Leave out the pictures and repeat exactly the lines from the one containing "Advanced Usage [11, 92, 77, 102]" through the end of the records.

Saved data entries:
_____

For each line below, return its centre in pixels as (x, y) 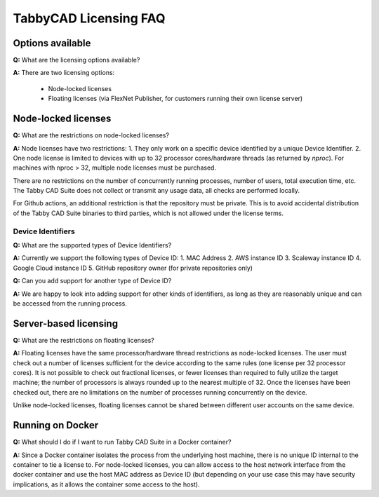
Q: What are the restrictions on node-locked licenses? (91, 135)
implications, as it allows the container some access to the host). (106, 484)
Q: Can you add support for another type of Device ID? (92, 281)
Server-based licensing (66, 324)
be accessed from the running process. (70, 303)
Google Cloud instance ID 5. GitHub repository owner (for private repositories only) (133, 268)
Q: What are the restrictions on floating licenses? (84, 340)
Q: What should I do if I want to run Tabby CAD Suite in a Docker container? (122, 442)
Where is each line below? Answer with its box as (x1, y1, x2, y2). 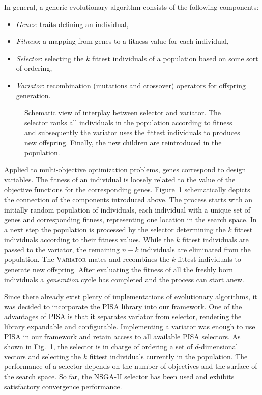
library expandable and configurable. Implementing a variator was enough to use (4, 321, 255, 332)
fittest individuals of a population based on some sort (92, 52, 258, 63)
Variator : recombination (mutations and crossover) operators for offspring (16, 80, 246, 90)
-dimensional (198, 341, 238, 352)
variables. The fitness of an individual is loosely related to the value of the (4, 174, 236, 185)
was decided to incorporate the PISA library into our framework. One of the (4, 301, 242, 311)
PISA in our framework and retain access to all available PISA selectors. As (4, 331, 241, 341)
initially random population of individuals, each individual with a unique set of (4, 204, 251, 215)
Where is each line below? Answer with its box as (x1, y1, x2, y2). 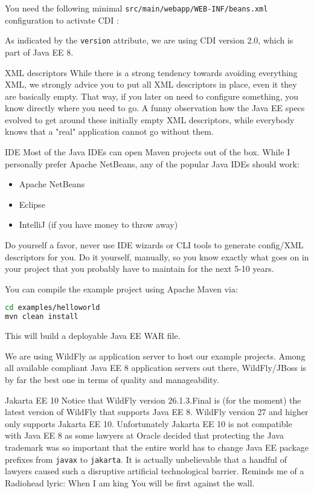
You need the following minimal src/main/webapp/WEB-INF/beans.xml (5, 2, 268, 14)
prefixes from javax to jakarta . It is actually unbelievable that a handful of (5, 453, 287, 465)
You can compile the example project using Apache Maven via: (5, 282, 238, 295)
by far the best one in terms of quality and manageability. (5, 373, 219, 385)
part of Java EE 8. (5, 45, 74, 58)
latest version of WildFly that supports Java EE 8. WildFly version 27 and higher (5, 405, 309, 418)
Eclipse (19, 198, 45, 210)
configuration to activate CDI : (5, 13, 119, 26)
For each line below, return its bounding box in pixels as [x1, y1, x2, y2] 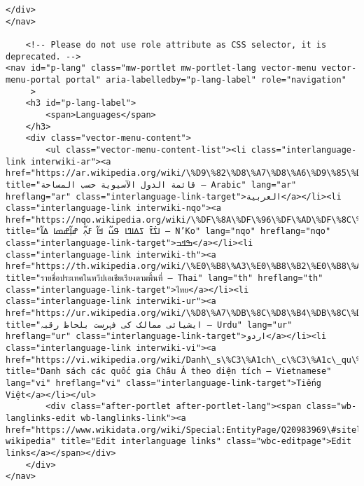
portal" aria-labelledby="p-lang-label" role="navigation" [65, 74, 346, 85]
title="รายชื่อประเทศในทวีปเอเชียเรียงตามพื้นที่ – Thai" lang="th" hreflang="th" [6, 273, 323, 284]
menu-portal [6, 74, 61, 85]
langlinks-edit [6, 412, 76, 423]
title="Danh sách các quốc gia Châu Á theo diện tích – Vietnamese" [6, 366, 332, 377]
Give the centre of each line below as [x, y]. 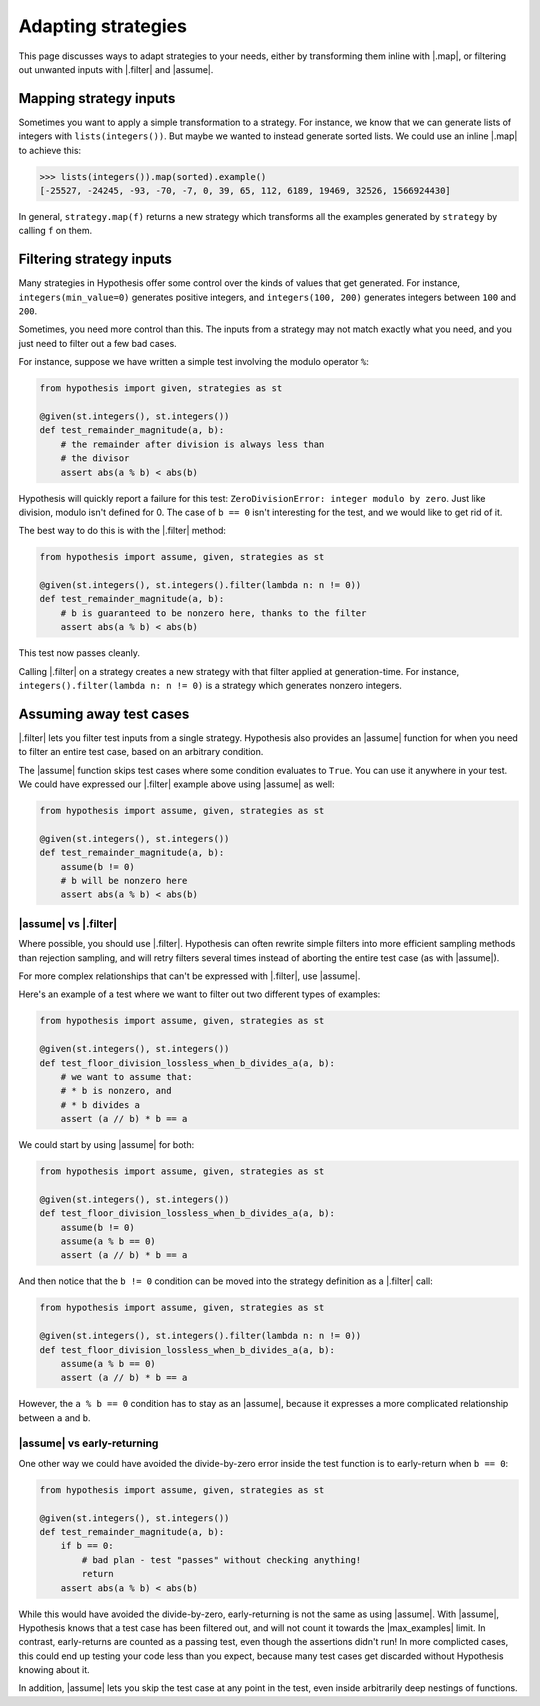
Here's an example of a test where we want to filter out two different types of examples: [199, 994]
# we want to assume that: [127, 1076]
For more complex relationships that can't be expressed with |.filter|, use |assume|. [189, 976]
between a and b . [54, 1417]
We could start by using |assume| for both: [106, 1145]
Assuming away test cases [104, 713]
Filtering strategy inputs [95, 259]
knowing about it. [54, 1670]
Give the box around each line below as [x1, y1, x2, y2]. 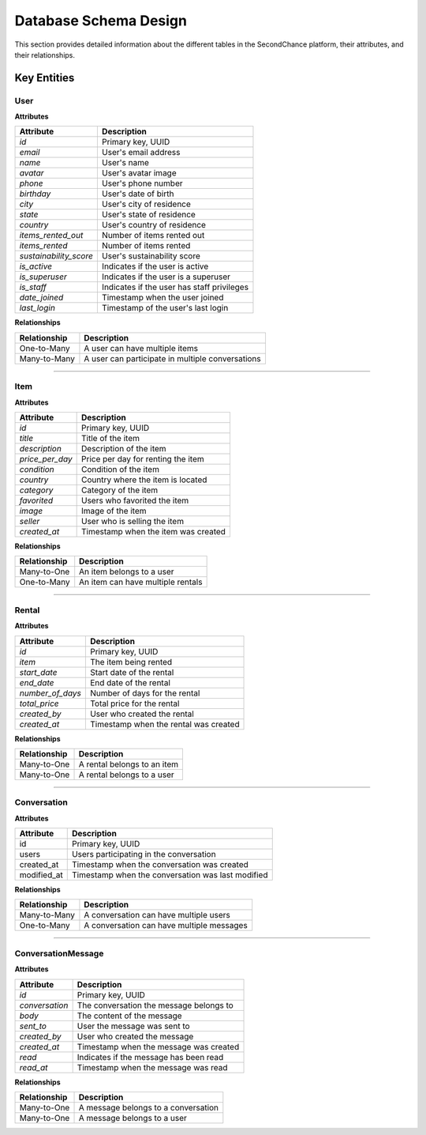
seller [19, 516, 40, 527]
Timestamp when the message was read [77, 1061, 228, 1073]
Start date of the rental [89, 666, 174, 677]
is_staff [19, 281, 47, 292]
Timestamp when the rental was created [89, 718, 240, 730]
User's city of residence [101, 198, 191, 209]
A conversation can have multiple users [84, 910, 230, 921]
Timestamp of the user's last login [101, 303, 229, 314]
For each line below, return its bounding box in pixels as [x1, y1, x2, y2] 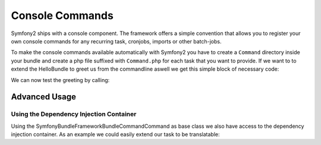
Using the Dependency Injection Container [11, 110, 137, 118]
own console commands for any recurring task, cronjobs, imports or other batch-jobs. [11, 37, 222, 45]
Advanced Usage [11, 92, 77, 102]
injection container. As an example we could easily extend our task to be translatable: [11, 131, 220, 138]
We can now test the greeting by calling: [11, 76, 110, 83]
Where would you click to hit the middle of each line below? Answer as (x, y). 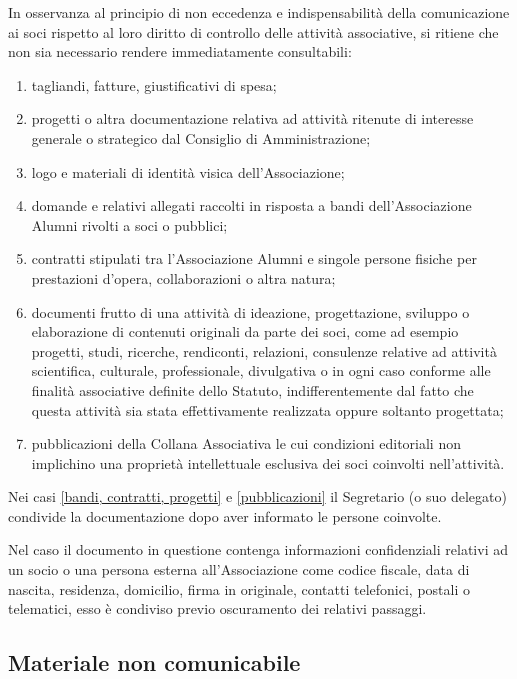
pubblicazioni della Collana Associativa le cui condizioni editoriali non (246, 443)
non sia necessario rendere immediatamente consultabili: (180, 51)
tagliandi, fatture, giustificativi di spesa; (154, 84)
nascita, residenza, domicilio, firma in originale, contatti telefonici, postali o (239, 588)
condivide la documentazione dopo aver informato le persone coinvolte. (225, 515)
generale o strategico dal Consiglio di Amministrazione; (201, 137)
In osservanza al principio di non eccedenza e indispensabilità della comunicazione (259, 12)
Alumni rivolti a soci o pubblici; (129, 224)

_____

Output for this task:
Advanced Usage [11, 92, 77, 102]
injection container. As an example we could easily extend our task to be translatable: [11, 131, 220, 138]
We can now test the greeting by calling: [11, 76, 110, 83]
Where would you click to hit the middle of each line below? Answer as (x, y). 
pubblicazioni della Collana Associativa le cui condizioni editoriali non (246, 443)
non sia necessario rendere immediatamente consultabili: (180, 51)
tagliandi, fatture, giustificativi di spesa; (154, 84)
nascita, residenza, domicilio, firma in originale, contatti telefonici, postali o (239, 588)
condivide la documentazione dopo aver informato le persone coinvolte. (225, 515)
generale o strategico dal Consiglio di Amministrazione; (201, 137)
In osservanza al principio di non eccedenza e indispensabilità della comunicazione (259, 12)
Alumni rivolti a soci o pubblici; (129, 224)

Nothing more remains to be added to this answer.